I use it differently:

template <typename T> struct TripleBuffer
{
    auto& read() const { return buffer[reader]; }
    auto& write()      { return buffer[writer]; }

    bool acquire()
    {
        int changed{ reserve.load (std::memory_order_relaxed) & 4 };

        if (changed)
            reader = reserve.exchange (reader, std::memory_order_acquire) & 3;

        return changed;
    }

    void release()
    {
        writer = reserve.exchange (writer | 4, std::memory_order_release) & 3;
    }

private:
    T buffer[3]{};
    int reader{ 0 }, writer{ 1 };
    std::atomic_int reserve{ 2 };
};

so that I read from / write to the buffer itself.

I personally don’t see a need in 32 bit support in this day and age, unless you have some legacy products.

Anyway using a static assert to make sure it’s lock free wherever you use atomics sounds like a good idea to me.

2 Likes

My Raspberry Pi (RPI4) is 32 bits. And IIRC the 64 bits OS for that platform is for now not largely used.

Indeed, targeting 32bit requires extra considerations.

However,
Just to put it in proportion. RPi since 3b is AArch64. Raspbian64 is out of beta for a while now.

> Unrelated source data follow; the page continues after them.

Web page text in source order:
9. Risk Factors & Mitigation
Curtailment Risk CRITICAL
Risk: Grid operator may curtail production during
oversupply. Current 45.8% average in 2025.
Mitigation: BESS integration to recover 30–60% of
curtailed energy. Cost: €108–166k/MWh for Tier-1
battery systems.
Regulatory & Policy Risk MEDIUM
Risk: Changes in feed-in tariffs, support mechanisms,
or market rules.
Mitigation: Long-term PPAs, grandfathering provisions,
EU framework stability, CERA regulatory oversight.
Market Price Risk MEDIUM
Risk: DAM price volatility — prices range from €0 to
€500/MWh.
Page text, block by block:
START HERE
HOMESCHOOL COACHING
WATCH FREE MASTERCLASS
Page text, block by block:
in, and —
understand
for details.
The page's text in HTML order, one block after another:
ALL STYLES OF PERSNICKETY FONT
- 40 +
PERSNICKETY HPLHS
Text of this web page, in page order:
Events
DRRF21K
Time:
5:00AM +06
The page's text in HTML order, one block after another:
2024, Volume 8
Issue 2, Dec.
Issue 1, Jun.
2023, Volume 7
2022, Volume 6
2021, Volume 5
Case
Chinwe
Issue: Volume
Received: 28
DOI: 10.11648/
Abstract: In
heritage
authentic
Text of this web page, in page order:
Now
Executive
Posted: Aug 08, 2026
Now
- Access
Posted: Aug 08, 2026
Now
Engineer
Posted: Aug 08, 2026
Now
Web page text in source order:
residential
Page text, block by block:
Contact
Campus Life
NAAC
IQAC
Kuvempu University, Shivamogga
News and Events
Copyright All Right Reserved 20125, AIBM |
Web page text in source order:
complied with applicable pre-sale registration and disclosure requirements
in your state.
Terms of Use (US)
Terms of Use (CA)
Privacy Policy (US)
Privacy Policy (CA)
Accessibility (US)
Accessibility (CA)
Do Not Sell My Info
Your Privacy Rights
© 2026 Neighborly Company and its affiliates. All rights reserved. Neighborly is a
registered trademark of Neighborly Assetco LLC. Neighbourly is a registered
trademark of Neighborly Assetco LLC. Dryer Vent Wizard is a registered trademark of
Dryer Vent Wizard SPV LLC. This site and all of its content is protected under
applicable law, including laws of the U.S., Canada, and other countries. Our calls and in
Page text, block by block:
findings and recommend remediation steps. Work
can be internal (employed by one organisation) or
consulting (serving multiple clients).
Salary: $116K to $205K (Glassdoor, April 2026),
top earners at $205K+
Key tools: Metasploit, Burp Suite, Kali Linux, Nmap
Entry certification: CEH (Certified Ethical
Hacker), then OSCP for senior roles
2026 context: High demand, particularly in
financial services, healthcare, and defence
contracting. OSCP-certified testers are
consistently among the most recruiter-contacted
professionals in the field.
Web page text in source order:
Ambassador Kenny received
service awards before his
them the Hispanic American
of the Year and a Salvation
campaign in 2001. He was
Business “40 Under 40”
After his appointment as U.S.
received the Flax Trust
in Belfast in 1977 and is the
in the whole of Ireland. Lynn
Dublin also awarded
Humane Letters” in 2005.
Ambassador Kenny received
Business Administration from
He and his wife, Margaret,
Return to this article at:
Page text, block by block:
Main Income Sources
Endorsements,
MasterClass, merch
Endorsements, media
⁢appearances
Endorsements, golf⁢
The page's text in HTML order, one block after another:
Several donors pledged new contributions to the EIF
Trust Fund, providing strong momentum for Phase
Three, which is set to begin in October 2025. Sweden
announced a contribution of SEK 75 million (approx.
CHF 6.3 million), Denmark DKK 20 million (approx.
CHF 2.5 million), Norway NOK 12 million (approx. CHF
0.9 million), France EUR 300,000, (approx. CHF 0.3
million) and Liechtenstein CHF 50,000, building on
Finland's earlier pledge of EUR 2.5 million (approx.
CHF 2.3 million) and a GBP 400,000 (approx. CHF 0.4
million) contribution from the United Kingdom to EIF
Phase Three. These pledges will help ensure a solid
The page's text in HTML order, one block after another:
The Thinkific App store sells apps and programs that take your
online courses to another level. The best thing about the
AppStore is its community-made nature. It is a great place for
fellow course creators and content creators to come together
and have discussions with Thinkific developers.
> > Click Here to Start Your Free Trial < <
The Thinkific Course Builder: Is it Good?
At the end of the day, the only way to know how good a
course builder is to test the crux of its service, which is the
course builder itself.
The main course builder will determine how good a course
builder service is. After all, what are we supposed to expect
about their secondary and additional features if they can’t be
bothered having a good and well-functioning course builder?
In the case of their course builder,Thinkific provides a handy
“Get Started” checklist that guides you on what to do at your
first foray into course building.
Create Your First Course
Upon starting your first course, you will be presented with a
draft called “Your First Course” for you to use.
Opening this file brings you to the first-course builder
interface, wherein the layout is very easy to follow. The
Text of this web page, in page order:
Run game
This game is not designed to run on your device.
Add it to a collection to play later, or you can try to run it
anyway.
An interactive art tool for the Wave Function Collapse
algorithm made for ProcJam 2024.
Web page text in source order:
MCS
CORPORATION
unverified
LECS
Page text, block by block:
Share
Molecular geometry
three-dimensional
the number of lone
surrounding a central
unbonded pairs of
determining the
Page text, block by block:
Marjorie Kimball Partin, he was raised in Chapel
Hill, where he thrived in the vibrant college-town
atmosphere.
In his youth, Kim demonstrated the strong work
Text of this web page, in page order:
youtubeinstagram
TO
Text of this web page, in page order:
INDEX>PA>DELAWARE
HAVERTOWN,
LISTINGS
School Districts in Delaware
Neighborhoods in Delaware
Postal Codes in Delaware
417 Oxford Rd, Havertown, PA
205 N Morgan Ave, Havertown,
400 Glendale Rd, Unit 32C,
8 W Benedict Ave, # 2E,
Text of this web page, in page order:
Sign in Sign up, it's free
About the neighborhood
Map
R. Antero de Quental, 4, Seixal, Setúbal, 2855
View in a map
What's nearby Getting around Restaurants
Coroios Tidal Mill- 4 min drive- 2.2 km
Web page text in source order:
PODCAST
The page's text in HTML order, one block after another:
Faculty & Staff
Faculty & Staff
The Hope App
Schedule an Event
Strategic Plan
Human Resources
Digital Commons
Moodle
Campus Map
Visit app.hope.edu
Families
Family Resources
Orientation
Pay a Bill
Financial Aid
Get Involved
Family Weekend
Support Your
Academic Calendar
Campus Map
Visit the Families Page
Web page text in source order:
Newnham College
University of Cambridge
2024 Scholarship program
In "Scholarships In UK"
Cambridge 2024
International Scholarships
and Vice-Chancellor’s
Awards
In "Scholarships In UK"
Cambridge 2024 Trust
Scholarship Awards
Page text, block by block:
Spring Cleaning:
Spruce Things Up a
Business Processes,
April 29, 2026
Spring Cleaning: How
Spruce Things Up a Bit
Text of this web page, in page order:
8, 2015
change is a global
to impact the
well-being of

With 32bit the atomics are just one of your problems since any 64bit primitive can compromise your performance.

2 Likes

Good to know! I’m personally not planning to ship a 32 bit pro audio product for end users, it seems like it would be a major support overhead unless I specifically develop for that platform.

But I guess if I’ll ever use a machine like that for that purpose I’ll make sure to install the 64 OS on it, thanks!

1 Like

Hey @matkatmusic , thanks for the info! However I still don’t understand why you need a FIFO here? You are only sharing the last object that was written on the GUI thread with the audio thread. Why don’t you atomically publish that one value to the audio thread? A FIFO is needed if you have a sequence of objects that are being pumped from one thread to another, but in this case there is no sequence, just a single object that is periodically updated.

You are literally doing this in the audio thread:

while( backgroundObjectCreator.pull(t) ) { ; }

which is discarding all objects except the last one written. Why have a FIFO then? What am I missing?

1 Like

The example I showed is doing that.
But that is not how I’m actually using it in my projects

I use the backgroundObjectCreator on the audio thread.
I split up the processBlock into chunks of 16 or 32 samples and request a new object from the backgroundObjectCreator for those smaller chunks.
This means the backgroundObjectCreator is being requested to create an object multiple times every processBlock. That’s why the FIFO has multiple objects that need pulling after the backgroundObjectCreator creates each element that is requested.

It’s probably overkill, but I did it for the purpose of smoothing the changes in values being used by the object creator.

If you want to talk more about it, send me a DM. I’m sure the design could be improved/optimized but it works well enough for the needs of the project.